Similarly, when the museum opened in 1995, its video server was—no kidding here— rack after rack of second-generation Pioneer laserdisc players. “It was the best we could do at the time, and they held up pretty well, but the discs would only last about a year before we’d have to burn them again,” Weil says.

How times have changed. With its current mix of exhibits, the Hall runs 65 continuously operating video loops on its various monitors and projectors, much of it held on commercial video servers manufactured by Alcorn McBride, best known for A/V, lighting, and automation controllers for the theme-park industry. These compact units (eight fit into one standard 19-inch rack width) use reliable solid-state SD cards instead of traditional hard drives, and can be found scattered around the museum in five different control rooms—one for each level. Each server puts out a high-definition 2K-resolution video signal along with stereo audio via HDMI, which is converted by a balun to run on a pair of Cat 5e cables to the monitor location, where it’s converted back to HDMI.

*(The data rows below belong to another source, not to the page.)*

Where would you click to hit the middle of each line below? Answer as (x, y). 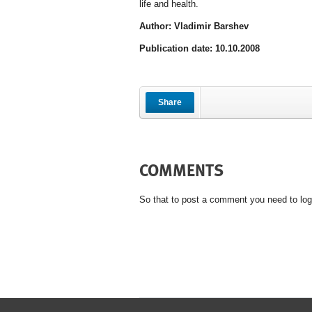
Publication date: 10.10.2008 (199, 48)
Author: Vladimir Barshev (194, 26)
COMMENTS (181, 171)
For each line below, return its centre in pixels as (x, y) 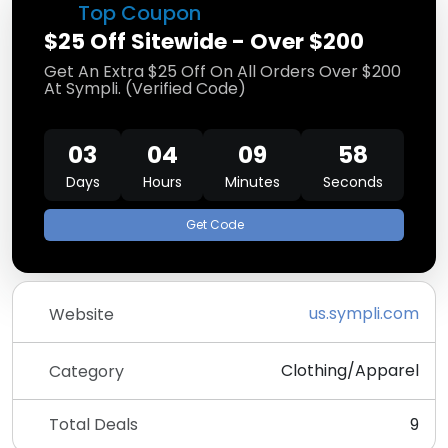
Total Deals (93, 424)
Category (86, 371)
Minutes (252, 182)
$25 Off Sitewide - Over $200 (204, 41)
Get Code (214, 224)
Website (81, 314)
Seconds (352, 182)
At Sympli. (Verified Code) (145, 88)
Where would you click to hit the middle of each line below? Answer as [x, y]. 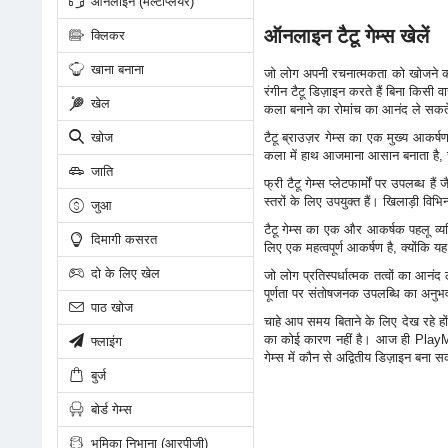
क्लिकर [105, 35]
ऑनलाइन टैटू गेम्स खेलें [346, 36]
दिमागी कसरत [121, 239]
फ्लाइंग [104, 341]
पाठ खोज [109, 307]
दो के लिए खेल [123, 273]
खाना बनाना [115, 69]
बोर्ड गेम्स [109, 409]
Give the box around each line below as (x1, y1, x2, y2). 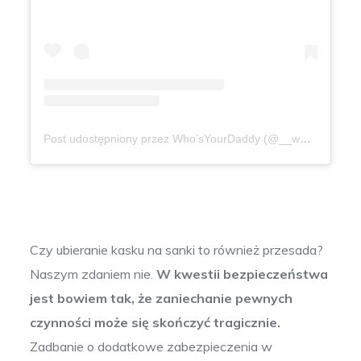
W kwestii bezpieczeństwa (156, 266, 329, 283)
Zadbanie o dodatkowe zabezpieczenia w (30, 338, 273, 355)
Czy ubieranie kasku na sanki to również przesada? (30, 242, 324, 259)
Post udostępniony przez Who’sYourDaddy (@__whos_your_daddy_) (300, 132, 312, 146)
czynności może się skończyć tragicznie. (30, 314, 281, 331)
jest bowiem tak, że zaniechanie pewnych (30, 290, 293, 307)
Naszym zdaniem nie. (30, 266, 157, 283)

An Alcorn McBride show controller.

Along with the servers, each control room has an Alcorn McBride automation controller. The master controller in the main control room automates and monitors the Hall’s operations. It keeps the time clock that boots up and shuts down the exhibits each day and can tell Weil and his crew if any component or exhibit has stopped functioning and requires maintenance. (Well, almost any component—more on that shortly.) Thanks to automation, the museum can run with a modest A/V staff of just three, supported by a separate IT team.

Headphones—about 100 pair in all—are widely used with both passive and interactive displays throughout the museum, such as in this special Graham Nash exhibit. An interactive station allows visitors to step through and listen to Nash’s musical history.

Where content is not held on the centralized servers, it’s served up locally—sometimes just an SD card plugged into the back of a flatscreen monitor for a temporary exhibit, or within a kiosk, as is done with the jukeboxes and some other of the 50 or so interactive touchscreen displays around the museum.

That kind of arrangement avoids long signal runs, preserving image quality and reducing equipment needs. “Our goal as we move forward is to localize as much as possible, because the network has gotten so much more efficient,” Weil explains.

“If I can place something locally now and just connect it to our network to give me control, I can let the content live where the exhibit is. It makes the most sense.”

Hall of Fame Jukebox kiosks.

These evolutionary changes are obvious in the vastness of the Hall’s control rooms. As an example, the Level 2 control room I visited serves six video and five audio feeds to several adjoining exhibits, including the Architects of Rock and Roll (featuring Les Paul, Alan Freed, and Sam Phillips) and Selling the Sounds: Indie Labels from Wax to .WAV. The room for this floor was originally designed for nine, 19-inch-wide, full-height commercial A/V racks. Today, like most of the Hall’s other control rooms, it holds one.